Work request
Omit all pictures and transcribe only the lines in the entries below that run from the line with "Requirements [35, 9]" through the line with "Give the box".

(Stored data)

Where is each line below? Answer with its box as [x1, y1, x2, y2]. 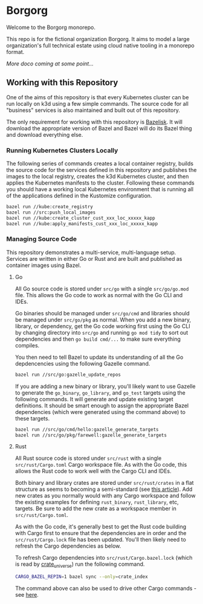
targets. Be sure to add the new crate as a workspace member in [14, 505, 176, 512]
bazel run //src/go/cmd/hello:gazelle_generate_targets [14, 426, 159, 433]
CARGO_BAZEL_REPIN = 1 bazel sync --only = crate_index [14, 574, 148, 580]
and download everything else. [6, 131, 83, 138]
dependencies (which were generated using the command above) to [14, 408, 186, 415]
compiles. [14, 341, 40, 349]
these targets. [14, 415, 50, 422]
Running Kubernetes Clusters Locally [6, 146, 118, 154]
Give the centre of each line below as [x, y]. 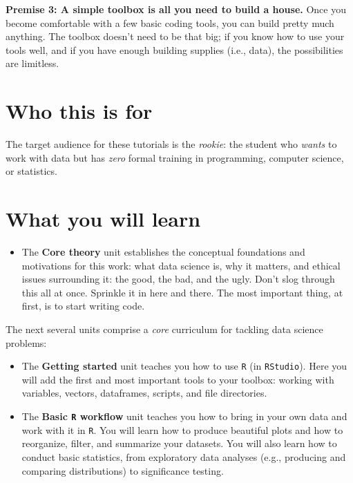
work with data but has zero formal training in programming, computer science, [175, 157]
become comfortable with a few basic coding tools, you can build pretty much [170, 22]
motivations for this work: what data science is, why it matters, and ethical [181, 265]
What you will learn [103, 219]
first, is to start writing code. [83, 306]
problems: [26, 342]
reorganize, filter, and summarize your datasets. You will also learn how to [179, 443]
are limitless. [32, 63]
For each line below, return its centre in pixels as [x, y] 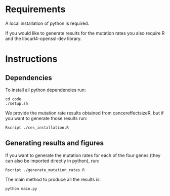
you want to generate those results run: [46, 118]
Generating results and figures [55, 143]
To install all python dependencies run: [46, 90]
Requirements [35, 9]
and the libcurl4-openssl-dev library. [44, 38]
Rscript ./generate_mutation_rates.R [45, 170]
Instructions [31, 59]
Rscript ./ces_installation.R [37, 128]
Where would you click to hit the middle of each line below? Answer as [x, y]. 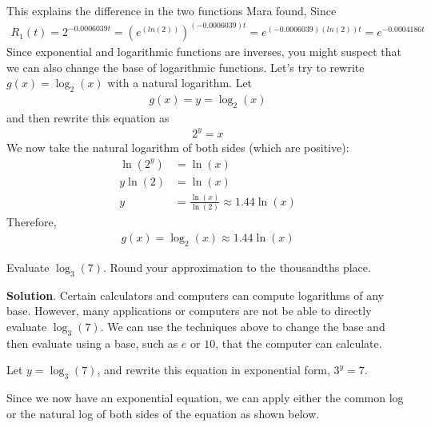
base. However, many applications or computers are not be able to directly [189, 311]
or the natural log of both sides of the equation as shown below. [163, 413]
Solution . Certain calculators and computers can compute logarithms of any [195, 295]
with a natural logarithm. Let [180, 83]
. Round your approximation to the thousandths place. [237, 267]
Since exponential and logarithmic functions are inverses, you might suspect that [204, 52]
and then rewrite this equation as [88, 117]
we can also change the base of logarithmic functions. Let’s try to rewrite [186, 67]
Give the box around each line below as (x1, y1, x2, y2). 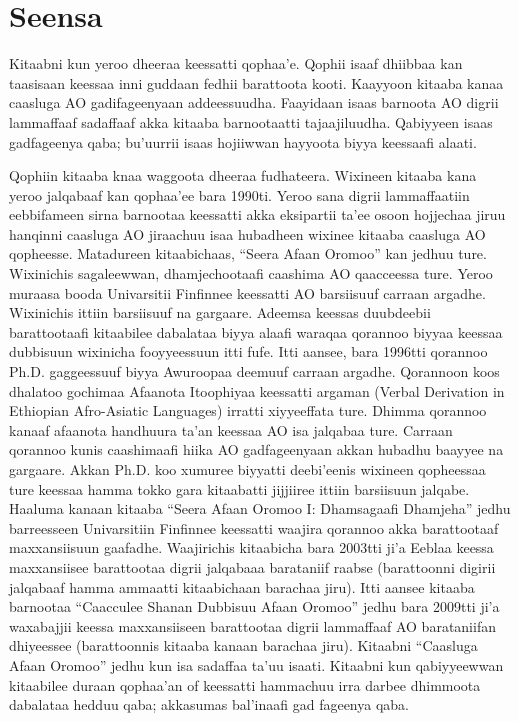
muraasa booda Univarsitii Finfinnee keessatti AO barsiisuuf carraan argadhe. (9, 282, 486, 303)
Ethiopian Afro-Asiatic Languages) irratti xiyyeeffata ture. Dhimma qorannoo (9, 400, 487, 421)
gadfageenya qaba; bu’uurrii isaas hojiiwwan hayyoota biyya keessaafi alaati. (9, 131, 477, 152)
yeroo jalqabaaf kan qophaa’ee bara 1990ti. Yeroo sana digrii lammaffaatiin (9, 184, 470, 205)
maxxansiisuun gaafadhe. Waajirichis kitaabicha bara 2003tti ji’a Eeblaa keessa (9, 537, 494, 558)
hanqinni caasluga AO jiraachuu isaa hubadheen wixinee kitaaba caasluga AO (9, 223, 486, 244)
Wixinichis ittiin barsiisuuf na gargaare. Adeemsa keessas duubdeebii (9, 302, 431, 323)
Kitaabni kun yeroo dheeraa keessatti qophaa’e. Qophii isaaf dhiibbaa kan (9, 53, 463, 74)

Completed exercise
Requirements [35, 9]
and the libcurl4-openssl-dev library. [44, 38]
Rscript ./generate_mutation_rates.R [45, 170]
Instructions [31, 59]
Rscript ./ces_installation.R [37, 128]
Where would you click to hit the middle of each line below? Answer as [x, y]. 
base. However, many applications or computers are not be able to directly [189, 311]
or the natural log of both sides of the equation as shown below. [163, 413]
Solution . Certain calculators and computers can compute logarithms of any [195, 295]
with a natural logarithm. Let [180, 83]
. Round your approximation to the thousandths place. [237, 267]
Since exponential and logarithmic functions are inverses, you might suspect that [204, 52]
and then rewrite this equation as [88, 117]
we can also change the base of logarithmic functions. Let’s try to rewrite [186, 67]
Give the box around each line below as (x1, y1, x2, y2). 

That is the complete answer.